Le genre Acridium nous offre une autre espèce dévastatrice pour laquelle les renseignements sont moins précis. Elle offre beaucoup de variations, ce qu’indiquent les noms d’Acridium tartaricum, Linn. ; et Lineola, Fabr. donnés à ses deux principales races. L’espèce est plus petite que la précédente, avant 0m,039 à 0m,058, chez la femelle et 0m,035 à 0m,047 chez le mâle, dont la taille est notablement moindre, fait fréquent chez les insectes. La tête, le corps et les pattes sont d’un vert jaunâtre, passant souvent au brun en se desséchant, poilus, maculés de brun. Les élytres, beaucoup plus longues que l’abdomen, sont comme nébuleuses en raison de leurs nombreuses nervures brunes ; les ailes transparentes, rembrunies au sommet, ont vers le milieu une large bande noirâtre, arquée, sans contours nets. Les deux races diffèrent par les couleurs des pattes.

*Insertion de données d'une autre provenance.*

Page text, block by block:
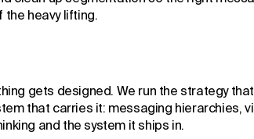
the heavy lifting.
gets designed. We run the strategy
that carries it: messaging hierarchies,
and the system it ships in.
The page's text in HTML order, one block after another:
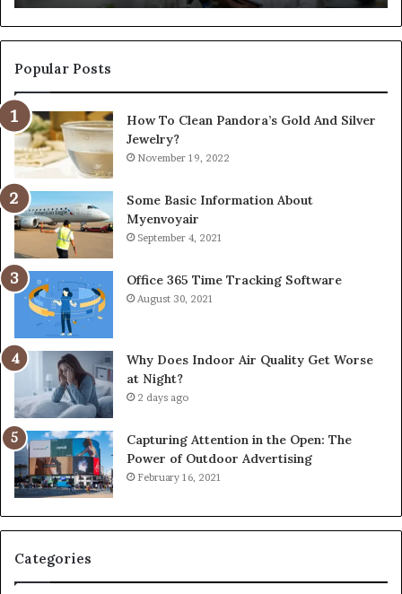
Popular Posts
How To Clean Pandora’s Gold And Silver
Jewelry?
November 19, 2022
Some Basic Information About
Myenvoyair
September 4, 2021
Office 365 Time Tracking Software
August 30, 2021
Why Does Indoor Air Quality Get Worse
at Night?
2 days ago
Capturing Attention in the Open: The
Power of Outdoor Advertising
February 16, 2021
Categories
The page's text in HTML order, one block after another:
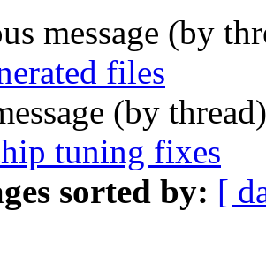
message (by
files
(by
tuning fixes
sorted by: [
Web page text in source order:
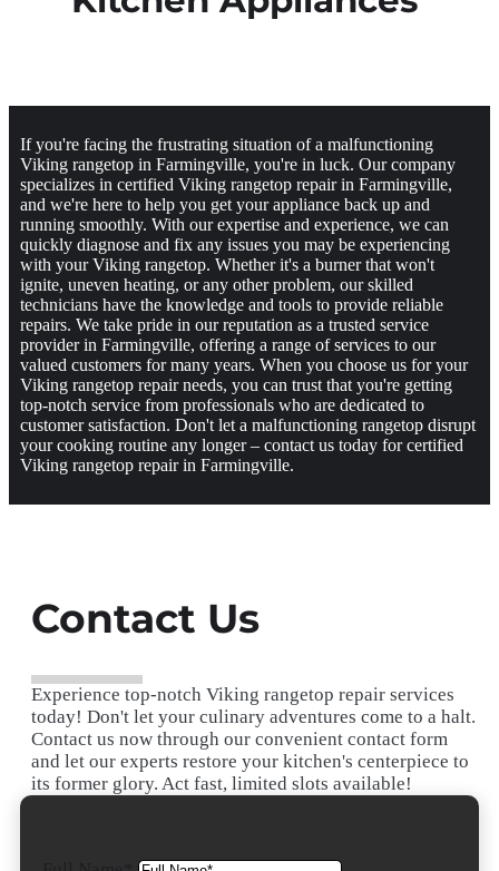
If you're facing the frustrating situation of a malfunctioning
Viking rangetop in Farmingville, you're in luck. Our company
specializes in certified Viking rangetop repair in Farmingville,
and we're here to help you get your appliance back up and
running smoothly. With our expertise and experience, we can
quickly diagnose and fix any issues you may be experiencing
with your Viking rangetop. Whether it's a burner that won't
ignite, uneven heating, or any other problem, our skilled
technicians have the knowledge and tools to provide reliable
repairs. We take pride in our reputation as a trusted service
provider in Farmingville, offering a range of services to our
valued customers for many years. When you choose us for your
Viking rangetop repair needs, you can trust that you're getting
top-notch service from professionals who are dedicated to
customer satisfaction. Don't let a malfunctioning rangetop disrupt
your cooking routine any longer – contact us today for certified
Viking rangetop repair in Farmingville.
Contact Us
Experience top-notch Viking rangetop repair services
today! Don't let your culinary adventures come to a halt.
Contact us now through our convenient contact form
and let our experts restore your kitchen's centerpiece to
its former glory. Act fast, limited slots available!
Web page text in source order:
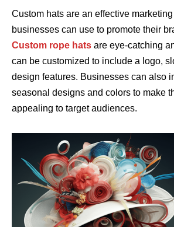
Custom hats are an effective
businesses can use to promote their
Custom rope hats are eye-catching
can be customized to include a logo,
design features. Businesses can also
seasonal designs and colors to make
appealing to target audiences.
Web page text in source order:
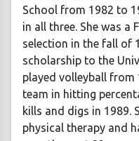
School from 1982 to
in all three. She was a
selection in the fall of
scholarship to the
played volleyball from
team in hitting
kills and digs in 1989.
physical therapy and
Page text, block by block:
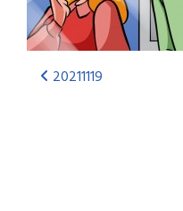
20211119
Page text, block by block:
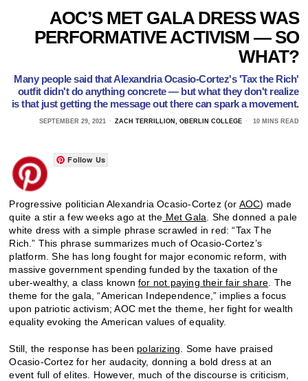
AOC’S MET GALA DRESS WAS
PERFORMATIVE ACTIVISM — SO
WHAT?
Many people said that Alexandria Ocasio-Cortez's 'Tax the Rich'
outfit didn't do anything concrete — but what they don't realize
is that just getting the message out there can spark a movement.
SEPTEMBER 29, 2021 ZACH TERRILLION, OBERLIN COLLEGE 10 MINS READ
Follow Us
Progressive politician Alexandria Ocasio-Cortez (or AOC) made
quite a stir a few weeks ago at the Met Gala . She donned a pale
white dress with a simple phrase scrawled in red: “Tax The
Rich.” This phrase summarizes much of Ocasio-Cortez’s
platform. She has long fought for major economic reform, with
massive government spending funded by the taxation of the
uber-wealthy, a class knownfor not paying their fair share . The
theme for the gala, “American Independence,” implies a focus
upon patriotic activism; AOC met the theme, her fight for wealth
equality evoking the American values of equality.
Still, the response has been polarizing . Some have praised
Ocasio-Cortez for her audacity, donning a bold dress at an
event full of elites. However, much of the discourse is criticism,
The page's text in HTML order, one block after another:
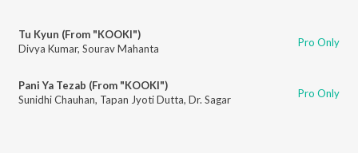
Tu Kyun (From "KOOKI")
Divya Kumar, Sourav Mahanta Pro Only
Pani Ya Tezab (From "KOOKI")
Sunidhi Chauhan, Tapan Jyoti Dutta, Dr. Sagar Pro Only

Cette espèce se rencontre en Italie, en Espagne, en Portugal, en Dalmatie, en Sardaigne, en Hongrie, dans le Tyrol austral. On en trouve des individus isolés, mais très-rarement en septembre, dans les prairies, jusque dans le milieu de l’Allemagne. Elle existe dans la Provence, et l’entomologiste Solier l’indique parmi les espèces nuisibles des environs de Marseille. On ne l’a jamais rencontrée au centre ni au nord de la France. Joignons à ces localités l’Égypte, l’Algérie (H. Lucas), la Syrie (c’est, dit-on, l’espèce qui se vend cuite sur les marchés de Bagdad), peut-être les Indes orientales. Latreille et Ericson disent que cette espèce émigre souvent et dévaste les campagnes ; cependant elle ne possède peut-être pas partout cette redoutable propriété. En effet, un excellent observateur, Rambur, bien connu pour ses explorations de la Corse et de l’Andalousie, affirme qu’en Espagne cet Acridien ne se trouve pas en troupe ni à terre, comme la plupart des espèces voyageuses, mais habite isolément sur les arbres. Si quelqu’un s’approche de l’arbre où il gîte, il s’envole avec un frémissement, presqu’à la façon d’un oiseau, mais toutefois ne vole pas loin.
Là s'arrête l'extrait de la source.